# Vacation Notice



## Steve M1911A1 (Feb 6, 2008)

Jean and I will be away visiting our brand-new, second granddaughter from June 29th through July 7th.

Our daughter, the girl who swore that she would absolutely never reproduce, has delivered!
Not only that, but the baby, little Moya, actually is quite pretty!
We're very happy about the whole thing.

Please keep the conversations polite and factual for me.
See you again on the 7th.


----------



## Holly (Oct 15, 2011)

Enjoy!:smt049

Gah! I LOVE BABIES!!!


----------



## beretta9mm (Feb 13, 2012)

Congrats, I have #4 coming in November. Have a great time


----------



## chessail77 (Mar 15, 2011)

Try to not be so damn argumentative when you return....have a safe trip.....JJ


----------



## skullfr (Jun 19, 2012)

Congratulations.Grandbabies are so sweet and ya get to spoil em and send em home.


----------



## Steve M1911A1 (Feb 6, 2008)

chessail77 said:


> Try to not be so damn argumentative when you return....have a safe trip.....JJ


Argumentative? Me?

Now, just who the heck are you callin' argumentative?
Wanna step outside, buddy?
Huh?

With apologies, JJ, I tend to argue when I read non-factual material or misdirection.
Otherwise, Jean says, I'm very cool-headed.

See you on the 7th.


----------



## 45 (May 16, 2012)

Hey contgrats to you & your family have a safe trip & give that baby plenty kisses see you back on the 7th :smt007:goofy::smt049


----------



## Baldy (Jun 21, 2006)

Have a safe trip Steve and give that new baby a hug from all of us at the swamp... :smt1099


----------



## SteveC (Apr 27, 2012)

Congratulations. My 3yo granddaughter is the light of my life.

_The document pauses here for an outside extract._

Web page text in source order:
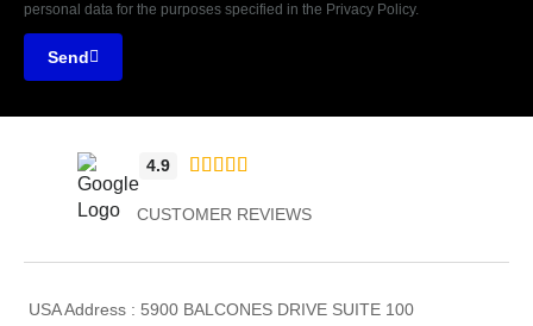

Revel in it and tell us all about it when you get back.


----------



## rex (Jan 27, 2012)

Congrats and have a safe trip.Don't forget to spoil her too.


----------



## MoMan (Dec 27, 2010)

Congrats!! Being a GrandPa is something very, very special!! I know our Grandson really lights us up when he is around (almost 5 y/o)!!
Enjoy your time away!!


----------



## DJ Niner (Oct 3, 2006)

Enjoy your trip and the new addition to the family!


----------



## Steve M1911A1 (Feb 6, 2008)

We're back!

The trip was comfortable, the hotel was kinky (in a good sense), and the new granddaughter was gorgeous.

I've posted a photo nearby.


----------



## skullfr (Jun 19, 2012)

glad to see ya and congrats granpa


----------